大公网

大公资讯 > 中国时政 > 中国聚焦 > 正文

热闻

  • 图片

吴靖:资本裹挟下的网络公共领域“单极化”

传媒的问题不仅在于扭曲事实和制造虚幻图景,更重要是放任对公共生活的逃避与漫不经心、鼓励在面对媒体时的被动与轻信;网络资本为了迅速获取眼球和文化资本,在背后的策划与设计是一个基础的结构性问题。

  网络媒体中的交往理性:网络公共领域如何可能?

  哈贝马斯对于公共领域的规范性定义,不仅包括传播媒体的政治经济结构,话语的社会代表性等维度,还包括了对于交往实践、交往形式和交往伦理的规定。也就是说,公民文化一方面是公共交往的产物,另一方面也是公共交往得以进行的前提条件。实用主义哲学家杜威(1954)认为,"公众"不应该被简单地想象为"媒体观众"。公众只有在对话的过程中才存在,在私人家中消费传媒内容的原子化个体并不构成公众。在现代调查业数据中呈现出来的话语集合也并非真正的、至少不是唯一的"公共舆论"形态。古典民主理论非常关注公民是否相互交谈以及怎样交谈。如果说法律制度和媒体的政治经济结构是民主秩序的骨架,公民之间持续不断的交谈活动才是民主肌体的血肉。有了交谈,民主才进入了日常生活,成为生活世界的一部分,而不仅仅是一个愿景或者框架,成为未被实践的纸面民主。网络技术的产生一度让人们相信,在后现代和犬儒主义时代迅速消退的公民交谈文化,可以在虚拟空间中重新复兴。但对于实际存在的网络话语的经验研究再一次表明,技术乐观主义者需要调低期待度。网络话语的质量只能与现有的公民文化保持一致。在当下中国的公民文化中,用独白代替对话,附和代替质疑,恭维代替疑问,情绪宣泄代替理性辩论,以势压人代替平等包容,断章取义制造谣言代替尊重对手公平竞争等日常生活中的交往现象都一一出现在网络空间中。而且由于网络应用的技术设计以资本和权力的需求为指针,网络主流话语的宣传性和独裁性并不亚于传统媒体。

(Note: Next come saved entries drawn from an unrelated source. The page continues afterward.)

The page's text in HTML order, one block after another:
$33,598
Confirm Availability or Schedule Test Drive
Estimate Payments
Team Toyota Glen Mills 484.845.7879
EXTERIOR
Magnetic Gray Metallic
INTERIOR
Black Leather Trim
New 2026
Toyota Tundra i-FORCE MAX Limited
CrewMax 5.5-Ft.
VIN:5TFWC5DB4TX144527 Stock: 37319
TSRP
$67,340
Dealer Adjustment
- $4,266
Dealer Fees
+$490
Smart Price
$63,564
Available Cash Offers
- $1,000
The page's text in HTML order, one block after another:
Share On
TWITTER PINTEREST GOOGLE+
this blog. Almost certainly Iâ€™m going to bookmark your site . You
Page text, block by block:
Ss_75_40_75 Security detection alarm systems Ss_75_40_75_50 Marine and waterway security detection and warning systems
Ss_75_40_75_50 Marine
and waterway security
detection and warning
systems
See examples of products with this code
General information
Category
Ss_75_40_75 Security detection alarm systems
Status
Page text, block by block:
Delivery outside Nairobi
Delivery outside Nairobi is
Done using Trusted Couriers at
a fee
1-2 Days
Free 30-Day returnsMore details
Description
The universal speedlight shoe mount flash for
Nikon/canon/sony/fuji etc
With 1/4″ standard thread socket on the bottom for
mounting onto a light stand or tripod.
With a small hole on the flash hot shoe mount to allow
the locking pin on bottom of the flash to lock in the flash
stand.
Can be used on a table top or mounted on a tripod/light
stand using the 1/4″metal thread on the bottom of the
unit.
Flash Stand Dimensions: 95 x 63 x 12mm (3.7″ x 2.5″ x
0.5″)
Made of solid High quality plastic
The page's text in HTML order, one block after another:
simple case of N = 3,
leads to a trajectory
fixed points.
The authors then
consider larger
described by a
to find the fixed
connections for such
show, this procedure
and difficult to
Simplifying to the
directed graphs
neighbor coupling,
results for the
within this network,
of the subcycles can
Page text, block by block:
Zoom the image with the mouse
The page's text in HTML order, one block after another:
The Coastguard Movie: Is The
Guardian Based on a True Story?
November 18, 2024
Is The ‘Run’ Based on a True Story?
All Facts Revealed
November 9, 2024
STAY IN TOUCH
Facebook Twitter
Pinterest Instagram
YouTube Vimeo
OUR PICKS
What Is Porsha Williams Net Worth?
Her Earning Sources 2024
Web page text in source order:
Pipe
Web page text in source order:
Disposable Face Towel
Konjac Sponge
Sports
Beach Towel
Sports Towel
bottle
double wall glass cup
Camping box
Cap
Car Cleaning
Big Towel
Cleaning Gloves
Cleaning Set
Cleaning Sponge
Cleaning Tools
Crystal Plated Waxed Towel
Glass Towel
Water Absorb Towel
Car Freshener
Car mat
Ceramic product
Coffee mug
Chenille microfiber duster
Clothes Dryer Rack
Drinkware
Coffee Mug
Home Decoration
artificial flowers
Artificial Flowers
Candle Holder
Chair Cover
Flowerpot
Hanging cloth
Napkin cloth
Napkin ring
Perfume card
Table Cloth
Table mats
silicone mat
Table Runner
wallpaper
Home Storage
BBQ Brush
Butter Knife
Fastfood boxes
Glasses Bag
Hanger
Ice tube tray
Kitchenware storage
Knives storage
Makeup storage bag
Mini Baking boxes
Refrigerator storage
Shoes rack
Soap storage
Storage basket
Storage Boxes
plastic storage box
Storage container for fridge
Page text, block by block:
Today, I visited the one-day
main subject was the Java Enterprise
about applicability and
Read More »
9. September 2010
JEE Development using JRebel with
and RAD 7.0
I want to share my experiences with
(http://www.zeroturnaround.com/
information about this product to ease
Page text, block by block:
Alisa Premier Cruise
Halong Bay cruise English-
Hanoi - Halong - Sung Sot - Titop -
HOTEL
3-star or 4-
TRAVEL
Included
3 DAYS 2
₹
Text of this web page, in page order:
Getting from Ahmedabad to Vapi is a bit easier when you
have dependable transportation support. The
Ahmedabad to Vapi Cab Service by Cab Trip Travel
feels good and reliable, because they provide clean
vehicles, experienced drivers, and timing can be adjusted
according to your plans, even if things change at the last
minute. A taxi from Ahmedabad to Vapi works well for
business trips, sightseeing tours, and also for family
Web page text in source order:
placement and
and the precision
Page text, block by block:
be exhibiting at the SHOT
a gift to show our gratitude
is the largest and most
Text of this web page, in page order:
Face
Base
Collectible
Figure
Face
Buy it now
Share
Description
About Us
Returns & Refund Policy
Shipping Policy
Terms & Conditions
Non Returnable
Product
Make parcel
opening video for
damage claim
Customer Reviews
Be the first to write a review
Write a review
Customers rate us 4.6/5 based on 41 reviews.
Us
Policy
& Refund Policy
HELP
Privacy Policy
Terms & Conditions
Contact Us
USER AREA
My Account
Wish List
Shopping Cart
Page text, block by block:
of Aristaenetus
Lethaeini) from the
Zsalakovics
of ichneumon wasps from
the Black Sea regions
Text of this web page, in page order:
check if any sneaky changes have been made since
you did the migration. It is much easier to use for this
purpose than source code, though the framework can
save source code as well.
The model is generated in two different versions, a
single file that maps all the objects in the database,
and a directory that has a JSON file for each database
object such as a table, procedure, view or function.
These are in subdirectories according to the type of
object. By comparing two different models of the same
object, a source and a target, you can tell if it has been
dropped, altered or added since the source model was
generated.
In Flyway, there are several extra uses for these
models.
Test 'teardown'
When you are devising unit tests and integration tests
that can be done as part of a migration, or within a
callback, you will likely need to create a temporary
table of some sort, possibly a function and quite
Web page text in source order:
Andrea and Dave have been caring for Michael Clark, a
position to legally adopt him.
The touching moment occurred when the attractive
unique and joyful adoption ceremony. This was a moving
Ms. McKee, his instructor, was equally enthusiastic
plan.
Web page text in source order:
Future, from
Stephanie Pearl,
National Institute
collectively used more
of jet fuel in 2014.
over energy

  一位硕士研究生(张紫瑞,2011)在对新浪微博进行了较为全面和深入的观察后指出,微博话语与理想公共领域的距离不仅体现在结构与制度层面,更体现在公民文化层面。比如,微博上的参与者不是真正的主体性平等的公众。微博用户之间的地位和文化资本不平等。并且,微博用户是"即逝公众"而不是真正的公众。"即逝公众"随着媒体事件的发生而产生,随着事件的结束而消失,难以对议题保持持续的关注,因此很难对议题所涉及的深层次的社会或政治问题产生实际影响。当有公共事件发生时,微博用户会表现出极大的参与热情,而当事件趋近尾声或有新的事件发生时,用户的注意力也会急速衰退,因此微博用户符合"即逝公众"的特点。微博用户比较偏爱负面信息,追求刺激、震撼性的消息,尤其是揭露社会黑暗面的事件。同时,微博用户表现出急躁情绪,对于事件真伪、来龙去脉不做深究便急于表达意见。因此,微博用户距离真正的公众还有一定的差距。另外,微博上的话语理性因素与非理性因素并存;对异议接受程度较低,讨论难以达成共识。对于社会焦点议题的讨论容易陷入情绪宣泄的漩涡,表现出极端立场和武断态度,攻击持不同意见者,导致论者之间冲突;持续性的对话难以形成,对话会随时被打断或者重点被转移;一些微博用户持"围观"态度,不介入议题的讨论;等等。这些非理性因素的存在影响了议题的深入讨论和共识的达成。微博上的讨论存在的另一问题是,对异议的接受程度低,不同观点之间难以相互理解和协调,导致共识难以达成。

\

  对于公众与公共领域所存在的问题,90多年前的两位美国思想家李普曼和杜威在《公共舆论》(1922)、《公众及其问题》(1927)、《民主与教育》(1919)等著作中进行过深入的讨论,他们分别为民主的现状做出了诊断,并给出了经典的解决方案。两人对民主所面临的问题的分析是一致的,在大众社会的出现、大众传媒的普及、公共生活的衰退、商业化的内容生产等环境下,公众的民主素养在退化,民主的前景堪忧。但是两人给出了截然相反的解决方案。直到今天,他们之间的分歧仍旧是我们思考当代民主及其改进方向时所必须面对的路径选择。李普曼认为公众不堪重负也不能被赋予重任,真正公共利益的达成需要科学研究与专家治理。而杜威坚持民主是可行的,他认为如果民众还不能胜任民主的责任,那么真正的出路不是专家统治,而是对公众意识的启蒙。大众传媒恰恰是启蒙的重要机构之一。传媒的问题不仅仅在于扭曲事实和在人们头脑中制造虚幻的图景,更重要的是在于放任人们对公共生活的逃避与漫不经心,以及鼓励在面对媒体时的被动与轻信。传播不是为了传送数据和信息,而是为了达致理解和协调行动。对于李普曼来说,只要解决了传播过程中的真相和再现的问题,就解决了民主危机;但对于杜威来说,民主的精髓在于沟通而不在于真实,即便是我们掌握了准确再现现实的方法,也不一定意味着能够形成公共舆论。舆论的形成有赖于交流、讨论和沟通,以及一种共同生活、相互扶持的意愿,这些都不能由科学和真相来保证,只能在人类的交往中共同构建。我们真正缺少的,不是更科学的统计和更精确的数据,而是一个活跃的公共生活的机制,而大众传媒是这个机制的重要环节,媒体的作用不仅在于告知,还在于引发讨论、交流和批评。传媒不是要告诉人们什么是他们的利益所在,而是要促使公众对公共利益感兴趣(to make the public interested in public interests)。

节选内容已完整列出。